例えば、0.5 cm^2の面積を持つ細胞培養インサート上に細胞を培養した場合。

上皮ボルトメーター（例：EVOM2）の抵抗値の読み取り値が300 Ωであったとします。

TEER= 300 Ω × 0.5 cm^2 = 150 Ω- cm^2

EndOhmはEVOM2用に設計されたチャンバーで、取り外し可能なウェルをセットして抵抗測定を行います。このチャンバーには固定位置に電極が配置されており、電極の位置と安定性が組織抵抗の測定に大きな影響を与えます。

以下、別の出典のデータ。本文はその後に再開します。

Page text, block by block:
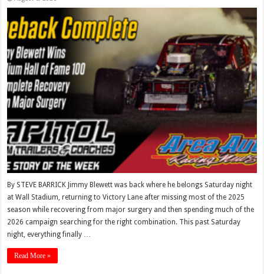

EVOM2は、「ブランク」と呼ばれるウェルの最初の抵抗測定値に基づいて動作します。この最初の抵抗測定値には、電極抵抗、電極間隙、および液体媒体の体積とモル濃度による抵抗の合計が含まれています。（電極の電荷差は、EVOM2の極性を反転させて結果を平均化する測定方法によって打ち消されます。）ウェルの連続的な定期測定は、抵抗測定による膜の成長のプロットであり、この抵抗グラフが安定した段階に達すると、膜がコンフルエント（連続的に成長した状態）に達したと言えます。EVOM2システムは、ボルテージクランプアンプやUssingシステムと同様に機能しますが、特別なUssingチャンバーは必要ありません。EVOM2システムはUssingほど正確ではありませんが、その目的は膜がコンフルエントかどうかを判断することであり、詳細な分析を行うことではありません。（EVOM2システムで膜の透過性の一部分析を行うことも可能ですが、絶対値の変化ではなく変化の割合として評価されます。）

EVOM2は、電流が最も抵抗の低いポイントを通るため、まず膜のピンホールや空洞を検出します。STX2の汎用電極は柔軟に曲がり、電極間の間隔を変えることができ、またウェル内で固定せずに動かすことが抵抗誤差を大きくする原因にもなります。一方、EndOhm電極は位置が固定されています。適切に管理され、培地で前処理されると、最も安定した再現性の高い信頼できる抵抗測定値を提供します。中央に配置された同心円状の電極の追加により、膜全体が電流の流れにさらされ、STX2のように端に配置された場合に生じる影の領域がなくなります。（なお、組織の基準となるTEER値が低抵抗の場合、大面積膜の測定が難しくなることがあります。例えば、TEER値が200Ω・cm²の場合、12mmウェルでは同じコンフルエント測定で1.13倍低くなり（176.9Ω）、24mm直径のウェルでは4.52倍低くなり44.2Ωとなります。抵抗値が約100Ωを下回ると、電極の不安定性が増し、測定値が変動しやすくなります。安定した測定のためには、電極の「洗浄」と前処理が不可欠であることがわかっています。）

電極の洗浄は、定期的に酵素洗浄剤（Enzol、Tergazyme）を使用するか、無香料の家庭用漂白剤（3% NaClO）に浸すことから成ります。漂白剤はAg表面をAgClに再コーティングし、蓄積したタンパク質を溶解します。これらの効果は電極の不安定性を引き起こします。酵素洗浄剤は、DMEMのような培地成分によって電極に付着した残留物を安全に除去するための薬剤です。これが蓄積すると、抵抗値が上昇し、不安定になることもあります。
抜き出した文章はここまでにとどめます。